The construction industry has shifted tactics on the Davis-Bacon Act, which sets the minimum wages on federally financed construction projects. Instead of trying to have it repealed outright, employers are chipping away at the 50-year-old legislation, trying to limit the kinds of projects to which it applies.

The idea is to go after the separate bills that come up routinely each year authorizing various federal construction projects. Industry lobbyists hope to attach amendments to each of these, waiving Davis-Bacon for the projects involved. That approach is expected to be tested first in the 1982 military construction bill authorizing $4.l billion in projects in this country. The version that has been sent to the floor by the Armed Services Committee in the Republican Senate already carries a rider waiving application of the 1931 law.

Yesterday, as the House approved its version, Rep. M. Caldwell Butler (R-Va.) briefly offered a similar rider. He later withdrew it.

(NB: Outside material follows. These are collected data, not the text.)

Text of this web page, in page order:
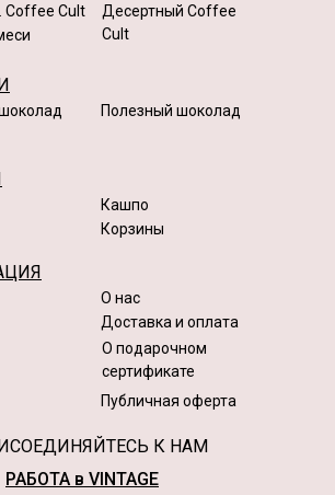
Coffee Cult
Десертный Coffee
Cult
Полезный шоколад
Кашпо
Корзины
О нас
Доставка и оплата
Публичная оферта
К НАМ
РАБОТА в VINTAGE
О подарочном
сертификате

Industry lobbyists say Davis-Bacon costs the taxpayers $1 billion a year in excess wages. But labor disputes this; it regards the Davis-Bacon protection as necessary and near-sacrosanct.

Largely because of labor's attitude and a campaign promise by the president not to seek repeal if elected, the Reagan administration, now struggling to find ways to reduce military and other federal spending, has been ambivalent.

Labor Solicitor Tim Ryan said his department "is against repeal of Davis-Bacon." But he also observed that, in the present economic and political environment, those fighting to eliminate the act "have a lot of things going their way."

"No one from the administration has told us to back off, or has indicated opposition" to the idea of waivers, said Richard T. Haas, spokesman for the Washington-based Associated Builders and Contractors Inc., an industry lobbying group representing 16,000 mostly non-union construction firms. It has long opposed Davis-Bacon enforcement.

The Davis-Bacon law originally was designed to block the use of cheap, presumably unskilled labor by itinerant contractors bent on winning federal construction jobs by underbidding the usually local competition. The law sets a "prevailing wage" determined by the Labor Department on a job-by-job basis.

Critics charge that the "prevailing wage" is frequently construed to be the highest union rate paid in an area, which they say unnecessarily adds to federal construction costs. Defenders say that the "prevailing wage" as defined for Davis-Bacon purposes often is lower than union rates, and that workers would be vulnerable to wage-gouging by unscrupulous contractors without the act's protection. Both sides cite studies, often the same studies, to support their claims.

The Labor Department last month tried to appease the combatants by offering administrative "reforms" aimed at eliminating the law's objectionable parts, while preserving the law itself. In 80 pages of proposed rules published in the Aug. 14 Federal Register, the department called for redefining the act's "prevailing wage" requirement to reflect more accurately each area's actual construction wage scales; allowing contractors to hire one lower-paid "helper" for every top-scale journeyman, as opposed to the current requirement of seven journeymen to every "helper," and abolishing wage-reporting rules intended to help the government enforce the law.

The suggested compromise angered both sides. Robert A. Georgine, president of the AFL-CIO's building and construction trades department, said the proposed administrative changes would "gut the law." ABC Inc., the industry lobbying group, said that, even with the administration's proposals, "The Davis-Bacon Act will remain a costly burden on the American taxpayer until it is finally repealed."

The administration's peace offering came in the midst of the waiver war that already had begun to yield promising results for the construction companies. At their urging, and with the help of such allies as Sens. John Tower (R-Tex.), chairman of the Armed Services Committee; Strom Thurmond (R-S.C.), chairman of the subcommittee on military construction, and Senate labor subcommittee chairman Don Nickles (R-Okla.), the Armed Services Committee on June 18 amended the 1982 military construction authorization bill to waive Davis-Bacon requirements.

Thurmond claims that the waiver, which would be in force for the duration of all domestic military building projects authorized by the bill, could save the government $400 million. Labor sources say that estimate is groundless.

The measure awaits Senate floor action. Meanwhile, Georgine and his supporters are fighting back with some lobbying of their own. An ad in the October issue of the Columbia Journalism Review, which also ran in Tuesday's Washington Post, asks journalists to take a closer look at organized labor's position on Davis-Bacon and to dismiss the "blind foolishness and blatant propagandism" of industry lobbyists intent on destroying the law.

Still, industry forces opposed to the act are in a noticeably upbeat mood nowadays.

"Labor recognizes that if we ever get that first nail in the coffin, we could tack the lid down," said Rep. Tom Hagedorn (R-Minn.), ranking minority member of the House economic development subcommittee, and a foe of Davis-Bacon. "With the president saying that we need to...get a handle on the budget, support for this act is diminishing rather rapidly. We're a lot closer to repeal than we've ever been before," Hagedorn said.